Top of PROVIDED MATERIAL
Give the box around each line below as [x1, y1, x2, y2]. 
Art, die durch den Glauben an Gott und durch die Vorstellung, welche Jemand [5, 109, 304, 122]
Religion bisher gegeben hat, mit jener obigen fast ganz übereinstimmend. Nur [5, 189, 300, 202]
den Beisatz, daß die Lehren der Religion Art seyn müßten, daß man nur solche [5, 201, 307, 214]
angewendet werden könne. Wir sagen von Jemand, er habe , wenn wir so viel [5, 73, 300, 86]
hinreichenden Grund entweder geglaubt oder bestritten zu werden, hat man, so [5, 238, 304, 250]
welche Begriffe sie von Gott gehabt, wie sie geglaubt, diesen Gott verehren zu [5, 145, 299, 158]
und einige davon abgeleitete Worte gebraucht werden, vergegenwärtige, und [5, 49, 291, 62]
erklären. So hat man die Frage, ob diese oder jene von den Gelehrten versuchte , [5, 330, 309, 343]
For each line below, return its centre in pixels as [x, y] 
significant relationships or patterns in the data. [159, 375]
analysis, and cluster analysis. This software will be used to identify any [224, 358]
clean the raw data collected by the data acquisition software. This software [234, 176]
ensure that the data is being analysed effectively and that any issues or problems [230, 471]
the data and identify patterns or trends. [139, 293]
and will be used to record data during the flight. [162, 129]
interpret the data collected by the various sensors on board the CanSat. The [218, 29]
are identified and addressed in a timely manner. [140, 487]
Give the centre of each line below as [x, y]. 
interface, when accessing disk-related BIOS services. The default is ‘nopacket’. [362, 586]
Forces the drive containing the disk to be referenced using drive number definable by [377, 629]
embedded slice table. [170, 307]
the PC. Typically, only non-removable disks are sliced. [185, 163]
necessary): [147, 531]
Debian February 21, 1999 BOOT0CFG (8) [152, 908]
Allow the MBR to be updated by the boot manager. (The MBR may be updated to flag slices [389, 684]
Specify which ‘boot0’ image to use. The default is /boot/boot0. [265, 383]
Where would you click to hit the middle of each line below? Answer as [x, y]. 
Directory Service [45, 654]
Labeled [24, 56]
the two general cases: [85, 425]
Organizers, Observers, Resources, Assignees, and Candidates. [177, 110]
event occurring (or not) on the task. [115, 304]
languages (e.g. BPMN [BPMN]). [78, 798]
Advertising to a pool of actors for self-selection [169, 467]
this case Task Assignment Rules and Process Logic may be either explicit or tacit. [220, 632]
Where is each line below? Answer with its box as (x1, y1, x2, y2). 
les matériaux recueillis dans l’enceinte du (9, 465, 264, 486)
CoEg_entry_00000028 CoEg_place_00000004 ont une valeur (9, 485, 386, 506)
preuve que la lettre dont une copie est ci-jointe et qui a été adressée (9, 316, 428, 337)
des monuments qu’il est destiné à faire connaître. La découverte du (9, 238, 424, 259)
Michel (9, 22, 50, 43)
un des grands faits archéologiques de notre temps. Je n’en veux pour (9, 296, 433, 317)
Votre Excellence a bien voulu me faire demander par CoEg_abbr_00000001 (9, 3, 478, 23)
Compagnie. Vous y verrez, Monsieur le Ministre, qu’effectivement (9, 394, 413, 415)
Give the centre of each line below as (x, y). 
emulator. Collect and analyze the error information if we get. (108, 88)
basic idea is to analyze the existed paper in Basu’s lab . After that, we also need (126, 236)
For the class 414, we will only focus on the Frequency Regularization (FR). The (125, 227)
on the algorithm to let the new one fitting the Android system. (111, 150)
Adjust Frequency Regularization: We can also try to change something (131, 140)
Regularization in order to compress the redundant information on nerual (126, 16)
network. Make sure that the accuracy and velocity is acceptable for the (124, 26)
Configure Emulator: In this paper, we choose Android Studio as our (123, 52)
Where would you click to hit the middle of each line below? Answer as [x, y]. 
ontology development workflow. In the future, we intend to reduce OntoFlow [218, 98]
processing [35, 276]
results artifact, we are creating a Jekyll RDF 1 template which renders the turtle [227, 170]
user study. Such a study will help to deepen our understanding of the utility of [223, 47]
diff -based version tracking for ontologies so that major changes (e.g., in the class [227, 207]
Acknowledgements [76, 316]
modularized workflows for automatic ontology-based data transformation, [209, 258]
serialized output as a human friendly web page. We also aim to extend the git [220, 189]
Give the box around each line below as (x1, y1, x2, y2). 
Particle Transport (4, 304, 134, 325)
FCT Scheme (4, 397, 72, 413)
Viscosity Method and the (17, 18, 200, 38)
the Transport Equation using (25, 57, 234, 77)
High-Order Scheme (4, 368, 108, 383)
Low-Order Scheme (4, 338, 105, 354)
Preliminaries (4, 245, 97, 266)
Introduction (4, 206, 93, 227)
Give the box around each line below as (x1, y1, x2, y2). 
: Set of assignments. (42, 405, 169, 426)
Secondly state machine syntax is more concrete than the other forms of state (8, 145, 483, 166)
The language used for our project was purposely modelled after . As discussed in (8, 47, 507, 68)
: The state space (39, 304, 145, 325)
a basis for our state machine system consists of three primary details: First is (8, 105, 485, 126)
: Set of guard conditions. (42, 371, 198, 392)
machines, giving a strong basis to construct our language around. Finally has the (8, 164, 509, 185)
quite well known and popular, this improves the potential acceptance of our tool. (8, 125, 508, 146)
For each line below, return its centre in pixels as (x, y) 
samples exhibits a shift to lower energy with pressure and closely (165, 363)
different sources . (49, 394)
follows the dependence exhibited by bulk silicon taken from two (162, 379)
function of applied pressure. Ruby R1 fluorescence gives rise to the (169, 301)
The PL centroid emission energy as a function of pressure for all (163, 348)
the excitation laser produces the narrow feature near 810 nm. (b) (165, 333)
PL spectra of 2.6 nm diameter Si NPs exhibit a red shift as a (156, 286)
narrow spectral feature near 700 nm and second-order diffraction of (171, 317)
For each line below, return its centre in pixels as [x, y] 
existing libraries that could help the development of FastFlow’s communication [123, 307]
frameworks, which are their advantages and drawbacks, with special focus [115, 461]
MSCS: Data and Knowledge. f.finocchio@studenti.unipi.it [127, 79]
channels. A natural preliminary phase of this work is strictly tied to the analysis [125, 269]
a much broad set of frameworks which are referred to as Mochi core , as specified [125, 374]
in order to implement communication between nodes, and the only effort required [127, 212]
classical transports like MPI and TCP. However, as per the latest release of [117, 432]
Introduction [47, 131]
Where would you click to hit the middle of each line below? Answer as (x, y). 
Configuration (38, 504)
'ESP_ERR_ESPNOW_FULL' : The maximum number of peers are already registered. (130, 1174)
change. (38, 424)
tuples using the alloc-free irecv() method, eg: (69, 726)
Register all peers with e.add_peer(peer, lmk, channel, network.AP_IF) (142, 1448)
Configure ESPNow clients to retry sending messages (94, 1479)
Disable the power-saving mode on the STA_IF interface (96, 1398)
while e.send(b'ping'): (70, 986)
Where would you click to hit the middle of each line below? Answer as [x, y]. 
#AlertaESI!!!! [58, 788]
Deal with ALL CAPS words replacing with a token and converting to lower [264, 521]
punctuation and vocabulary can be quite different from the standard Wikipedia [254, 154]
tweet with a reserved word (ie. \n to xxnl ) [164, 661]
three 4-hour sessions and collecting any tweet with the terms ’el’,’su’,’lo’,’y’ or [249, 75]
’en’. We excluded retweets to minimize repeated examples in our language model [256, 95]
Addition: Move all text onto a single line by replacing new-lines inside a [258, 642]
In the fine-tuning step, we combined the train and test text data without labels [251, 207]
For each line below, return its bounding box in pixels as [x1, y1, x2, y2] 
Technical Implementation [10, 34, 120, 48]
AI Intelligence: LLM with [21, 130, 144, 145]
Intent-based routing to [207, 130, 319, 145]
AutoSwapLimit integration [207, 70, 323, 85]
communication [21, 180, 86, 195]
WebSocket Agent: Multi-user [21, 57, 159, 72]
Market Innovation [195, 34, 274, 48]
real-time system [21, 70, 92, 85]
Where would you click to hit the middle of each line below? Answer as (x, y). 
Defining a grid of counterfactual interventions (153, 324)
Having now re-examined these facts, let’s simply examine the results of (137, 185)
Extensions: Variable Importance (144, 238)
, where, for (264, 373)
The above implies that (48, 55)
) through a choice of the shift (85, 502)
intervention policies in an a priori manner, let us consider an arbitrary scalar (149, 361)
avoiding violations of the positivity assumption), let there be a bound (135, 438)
Bottom of PROVIDED MATERIAL
Begin at the line above that has "Regularization in order" and stop after the line that has "Configure Emulator: In", copying each line exactly and adding nothing else.

Regularization in order to compress the redundant information on nerual (126, 16)
network. Make sure that the accuracy and velocity is acceptable for the (124, 26)
Configure Emulator: In this paper, we choose Android Studio as our (123, 52)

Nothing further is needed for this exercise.